Arsenal v Manchester United looks like a meeting of giants again

Mikel Arteta watches as Granit Xhaka and Marcus Rashford face off in the last meeting of Manchester United and Arsenal, in September 2022.
Mikel Arteta watches as Granit Xhaka (left) and Marcus Rashford face off in the last meeting of Manchester United and Arsenal, in September 2022. Photograph: Paul Currie/Shutterstock

Listen carefully and you might just hear the sound of an old rivalry stirring. On Sunday there is unlikely to be pizza in the Emirates Stadium tunnel and, even if a penalty is missed, the chances of a bawling match between taker and miscreant appear remote. But Arsenal and Manchester United meet amid a clear sense things are changing: in recent years any excitement around this fixture has leant squarely on its tradition but, at long last, it takes on a life of its own once again.

This is not a title showdown: any suggestion the race for top spot might develop into a shootout between these two foes was firmly refuted by midweek comebacks at Selhurst Park and the Etihad. Even if United win, they will be five points shy of Arsenal having played a game more. The bigger picture, though, is that they are finally a threat to each other at the business end again, not simply for fifth or sixth place.
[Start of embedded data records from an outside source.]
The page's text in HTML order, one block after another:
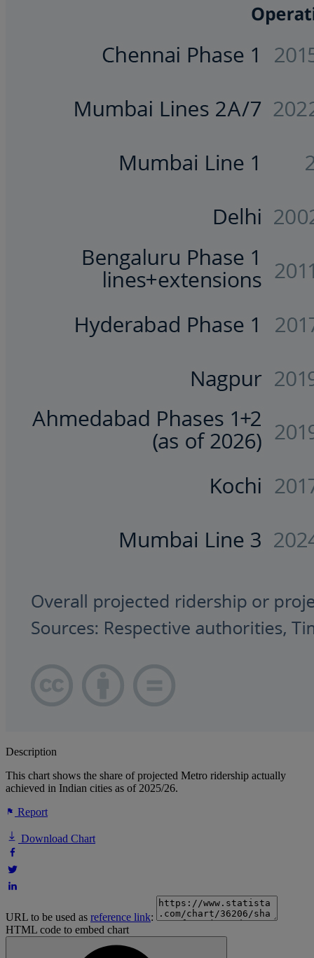
Description
This chart shows the share of projected Metro ridership actually
achieved in Indian cities as of 2025/26.
Report
Download Chart
URL to be used as reference link:
HTML code to embed chart
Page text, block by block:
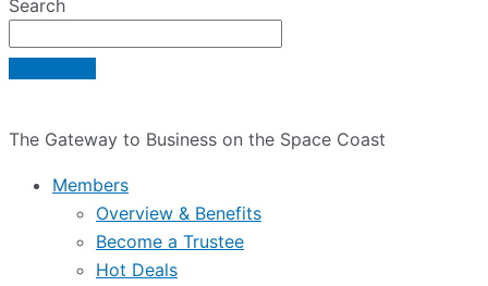
Search
The Gateway to Business on the Space Coast
Members
Overview & Benefits
Become a Trustee
Hot Deals
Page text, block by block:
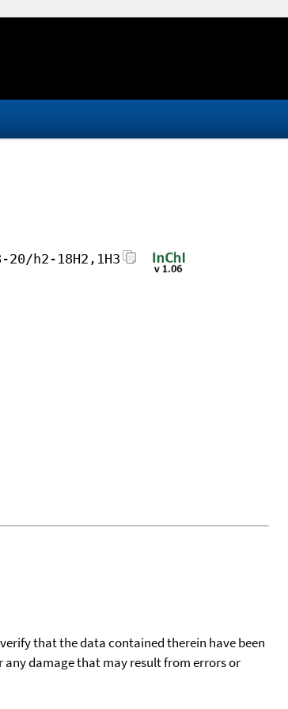
h2-18H2,1H3
that the data contained therein have been
any damage that may result from errors or

The anticipation can sustain itself. Arsenal are the best team in this season’s Premier League and will win it unless their level tails off and Manchester City rediscover the fire Pep Guardiola believes has been lost. They meet a United side who have won nine of their past 10 and feel ahead of schedule under Erik Ten Hag. A return to the Champions League would suffice for most at Old Trafford but United are third, have almost hunted down their local rivals and know as well as anyone that momentum is an intoxicating drug.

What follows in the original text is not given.